--- START ---

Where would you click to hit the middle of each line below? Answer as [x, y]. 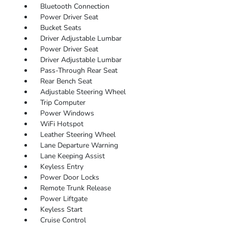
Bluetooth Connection [75, 7]
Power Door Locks [69, 178]
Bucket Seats [61, 28]
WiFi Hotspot [62, 124]
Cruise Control [63, 220]
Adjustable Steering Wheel [83, 92]
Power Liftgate [64, 199]
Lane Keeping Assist [72, 156]
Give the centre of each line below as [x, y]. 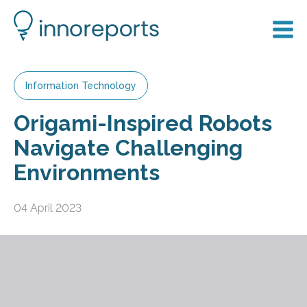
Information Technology [81, 86]
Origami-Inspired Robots [143, 123]
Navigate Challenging [128, 148]
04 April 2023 [48, 208]
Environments [87, 172]
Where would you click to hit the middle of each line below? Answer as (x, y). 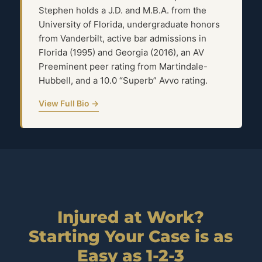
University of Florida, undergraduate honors (129, 25)
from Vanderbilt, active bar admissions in (122, 39)
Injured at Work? (131, 217)
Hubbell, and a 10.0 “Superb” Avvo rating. (123, 81)
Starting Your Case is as (131, 237)
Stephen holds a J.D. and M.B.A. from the (122, 11)
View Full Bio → (68, 104)
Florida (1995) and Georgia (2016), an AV (121, 53)
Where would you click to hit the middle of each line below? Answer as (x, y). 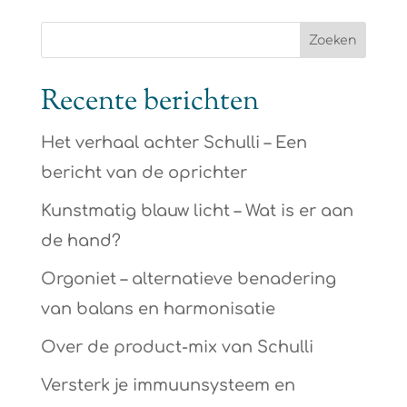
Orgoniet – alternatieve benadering (188, 279)
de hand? (80, 241)
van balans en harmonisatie (158, 309)
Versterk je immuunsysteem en (168, 386)
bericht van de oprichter (144, 173)
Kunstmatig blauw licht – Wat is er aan (197, 211)
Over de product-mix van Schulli (177, 347)
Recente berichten (149, 103)
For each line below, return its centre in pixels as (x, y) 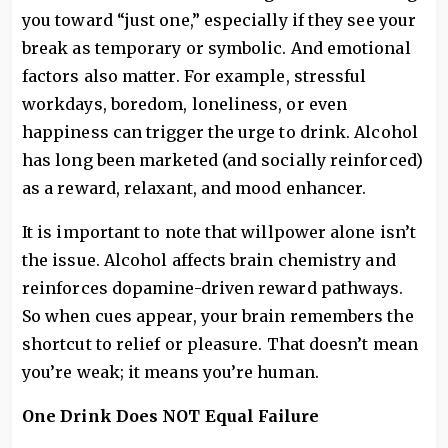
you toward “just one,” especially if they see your (219, 20)
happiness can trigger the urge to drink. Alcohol (220, 132)
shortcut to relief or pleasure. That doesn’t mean (220, 344)
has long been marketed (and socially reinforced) (222, 160)
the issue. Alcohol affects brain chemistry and (209, 260)
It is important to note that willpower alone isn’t (219, 232)
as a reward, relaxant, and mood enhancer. (194, 188)
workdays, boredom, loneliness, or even (185, 104)
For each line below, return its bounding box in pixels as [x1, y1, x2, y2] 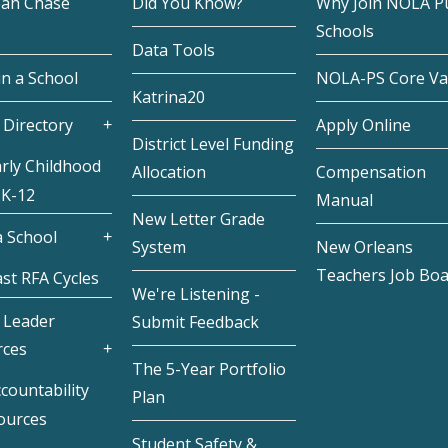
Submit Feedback [132, 311, 260, 334]
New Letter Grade [132, 208, 266, 231]
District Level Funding [132, 133, 295, 156]
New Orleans [315, 236, 413, 259]
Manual [315, 189, 373, 212]
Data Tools [132, 39, 216, 62]
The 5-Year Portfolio [132, 358, 287, 381]
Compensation [315, 161, 426, 184]
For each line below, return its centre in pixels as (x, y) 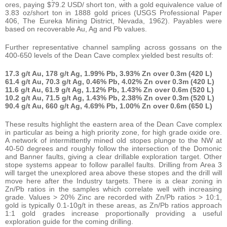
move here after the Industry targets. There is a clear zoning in (113, 181)
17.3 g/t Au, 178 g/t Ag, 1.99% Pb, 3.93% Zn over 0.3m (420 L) (109, 74)
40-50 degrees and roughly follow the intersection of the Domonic (113, 149)
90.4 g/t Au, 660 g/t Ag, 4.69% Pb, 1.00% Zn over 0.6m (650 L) (109, 106)
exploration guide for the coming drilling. (69, 222)
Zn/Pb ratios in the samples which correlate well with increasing (113, 189)
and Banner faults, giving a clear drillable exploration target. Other (113, 157)
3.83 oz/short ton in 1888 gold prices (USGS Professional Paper (113, 13)
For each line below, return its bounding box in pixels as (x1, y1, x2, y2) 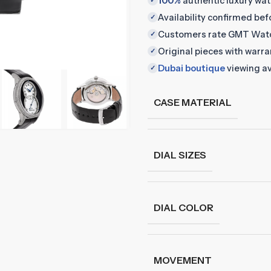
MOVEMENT (153, 254, 212, 266)
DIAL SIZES (153, 149, 206, 161)
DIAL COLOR (153, 201, 214, 214)
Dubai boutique (157, 63, 225, 74)
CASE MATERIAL (153, 96, 232, 108)
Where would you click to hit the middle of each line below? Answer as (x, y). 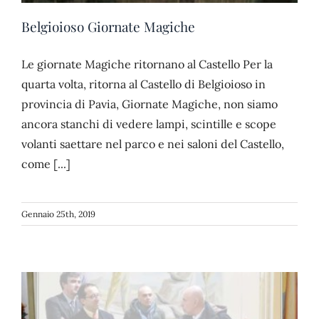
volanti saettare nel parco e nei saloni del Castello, (153, 143)
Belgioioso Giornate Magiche (108, 26)
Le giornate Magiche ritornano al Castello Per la (147, 64)
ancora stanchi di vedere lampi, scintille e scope (149, 124)
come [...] (46, 163)
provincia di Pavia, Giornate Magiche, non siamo (150, 104)
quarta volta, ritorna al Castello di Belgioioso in (143, 84)
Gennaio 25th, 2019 (58, 214)
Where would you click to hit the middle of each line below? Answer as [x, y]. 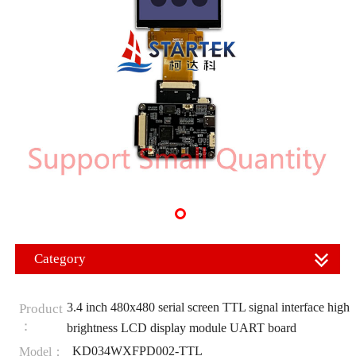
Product [41, 308]
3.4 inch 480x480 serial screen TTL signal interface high [208, 307]
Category [60, 259]
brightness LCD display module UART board [181, 327]
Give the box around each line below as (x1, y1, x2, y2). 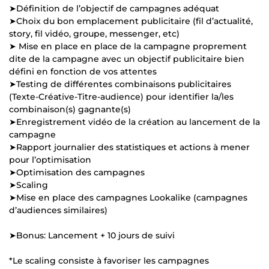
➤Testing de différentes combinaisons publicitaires (9, 78, 231, 89)
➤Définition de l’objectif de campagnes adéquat (9, 2, 219, 14)
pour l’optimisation (9, 154, 91, 165)
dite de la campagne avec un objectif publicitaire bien (9, 53, 244, 64)
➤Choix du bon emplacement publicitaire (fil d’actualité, (9, 15, 253, 26)
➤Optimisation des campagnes (9, 166, 145, 178)
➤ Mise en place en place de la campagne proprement (9, 40, 247, 52)
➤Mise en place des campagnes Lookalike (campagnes (9, 192, 247, 203)
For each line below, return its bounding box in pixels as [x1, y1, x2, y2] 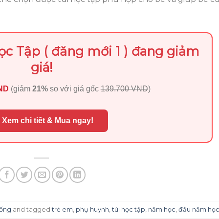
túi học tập [112, 205, 146, 213]
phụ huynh [76, 205, 109, 213]
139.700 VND [100, 85, 148, 93]
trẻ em [52, 205, 73, 213]
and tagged [11, 205, 52, 213]
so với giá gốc [47, 85, 101, 93]
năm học [148, 205, 176, 213]
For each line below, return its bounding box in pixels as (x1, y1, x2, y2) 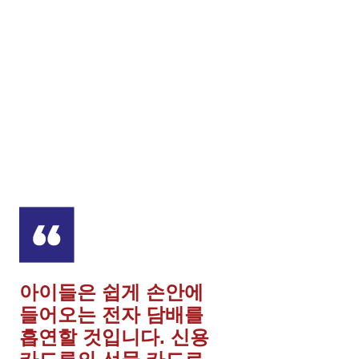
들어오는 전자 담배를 (19, 305, 204, 326)
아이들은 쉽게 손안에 (19, 283, 204, 304)
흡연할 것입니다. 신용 (19, 328, 209, 349)
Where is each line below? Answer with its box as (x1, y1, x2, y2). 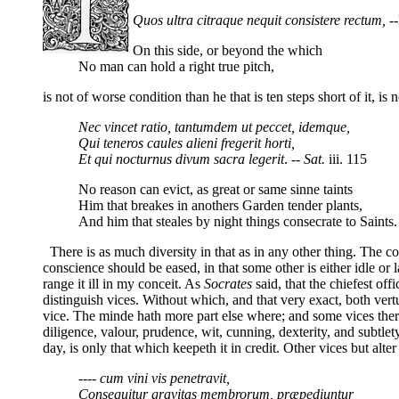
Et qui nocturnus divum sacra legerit (78, 151, 284, 167)
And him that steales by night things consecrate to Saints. (78, 213, 397, 229)
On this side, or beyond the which (133, 42, 322, 58)
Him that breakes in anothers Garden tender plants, (78, 197, 362, 213)
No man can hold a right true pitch (78, 58, 271, 74)
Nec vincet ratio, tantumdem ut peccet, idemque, (78, 118, 350, 134)
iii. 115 (329, 151, 367, 167)
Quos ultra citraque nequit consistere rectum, (133, 12, 386, 28)
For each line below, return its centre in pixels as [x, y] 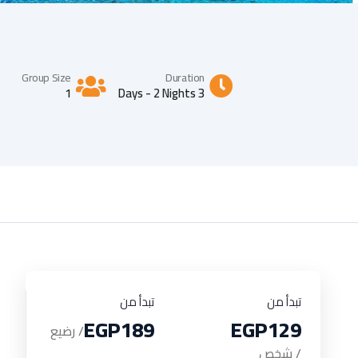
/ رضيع [67, 330]
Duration [185, 77]
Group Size [46, 77]
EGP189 [119, 329]
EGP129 [267, 329]
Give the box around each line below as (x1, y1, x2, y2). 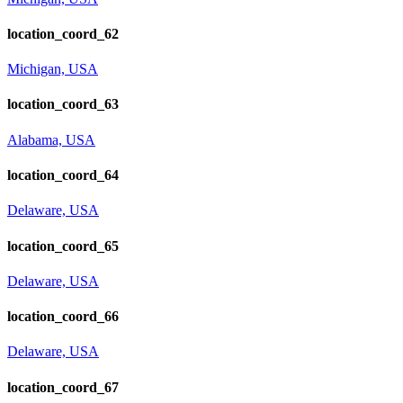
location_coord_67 (7, 379, 119, 395)
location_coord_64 (7, 167, 119, 184)
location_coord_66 (7, 309, 119, 325)
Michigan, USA (7, 61, 98, 77)
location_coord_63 (7, 96, 119, 112)
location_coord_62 (7, 25, 119, 41)
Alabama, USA (7, 131, 95, 148)
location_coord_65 (7, 237, 119, 254)
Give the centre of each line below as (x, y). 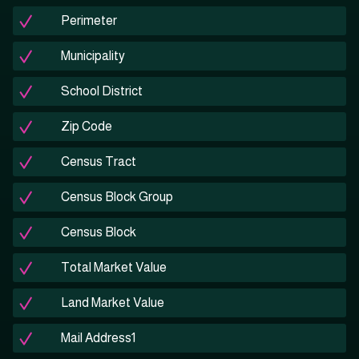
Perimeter (89, 21)
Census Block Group (117, 197)
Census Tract (99, 162)
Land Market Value (113, 303)
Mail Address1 (98, 338)
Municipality (93, 56)
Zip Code (87, 127)
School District (102, 91)
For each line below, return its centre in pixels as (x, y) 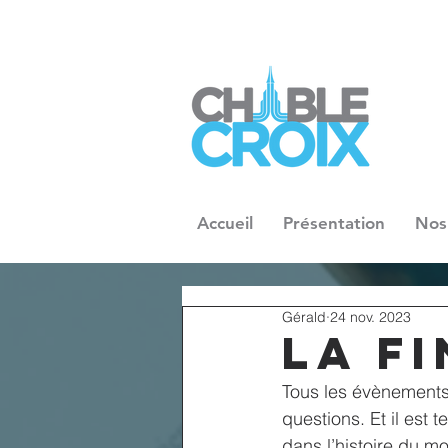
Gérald (304, 317)
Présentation (334, 223)
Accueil (225, 223)
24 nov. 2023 (370, 317)
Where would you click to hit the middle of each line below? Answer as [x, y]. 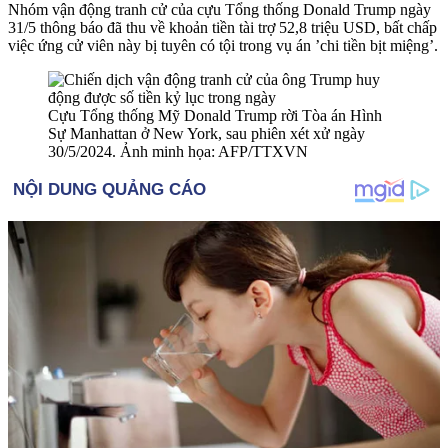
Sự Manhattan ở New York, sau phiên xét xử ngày [206, 133]
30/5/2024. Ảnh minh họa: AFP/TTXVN [178, 151]
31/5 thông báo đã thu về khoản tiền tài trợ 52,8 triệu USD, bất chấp [222, 27]
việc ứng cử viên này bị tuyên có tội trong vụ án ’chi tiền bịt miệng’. [223, 45]
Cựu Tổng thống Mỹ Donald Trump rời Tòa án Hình [215, 115]

--- END ---

§ **What you have to do**: Go to the line above holding "CASE MATERIAL (153, 96, 232, 108)", then copy exactly each line down to and including the one holding "trẻ em [52, 205, 73, 213]", leaving pictures out.

§ **Reply**:
CASE MATERIAL (153, 96, 232, 108)
Where would you click to hit the middle of each line below? Answer as (x, y). 
volanti saettare nel parco e nei saloni del Castello, (153, 143)
Belgioioso Giornate Magiche (108, 26)
Le giornate Magiche ritornano al Castello Per la (147, 64)
ancora stanchi di vedere lampi, scintille e scope (149, 124)
come [...] (46, 163)
provincia di Pavia, Giornate Magiche, non siamo (150, 104)
quarta volta, ritorna al Castello di Belgioioso in (143, 84)
Gennaio 25th, 2019 (58, 214)
Where would you click to hit the middle of each line below? Answer as [x, y]. 
Product [41, 308]
3.4 inch 480x480 serial screen TTL signal interface high [208, 307]
Category [60, 259]
brightness LCD display module UART board [181, 327]
Give the box around each line below as (x1, y1, x2, y2). 
➤Testing de différentes combinaisons publicitaires (9, 78, 231, 89)
➤Définition de l’objectif de campagnes adéquat (9, 2, 219, 14)
pour l’optimisation (9, 154, 91, 165)
dite de la campagne avec un objectif publicitaire bien (9, 53, 244, 64)
➤Choix du bon emplacement publicitaire (fil d’actualité, (9, 15, 253, 26)
➤Optimisation des campagnes (9, 166, 145, 178)
➤ Mise en place en place de la campagne proprement (9, 40, 247, 52)
➤Mise en place des campagnes Lookalike (campagnes (9, 192, 247, 203)
For each line below, return its bounding box in pixels as [x1, y1, x2, y2] 
túi học tập [112, 205, 146, 213]
phụ huynh [76, 205, 109, 213]
139.700 VND [100, 85, 148, 93]
trẻ em [52, 205, 73, 213]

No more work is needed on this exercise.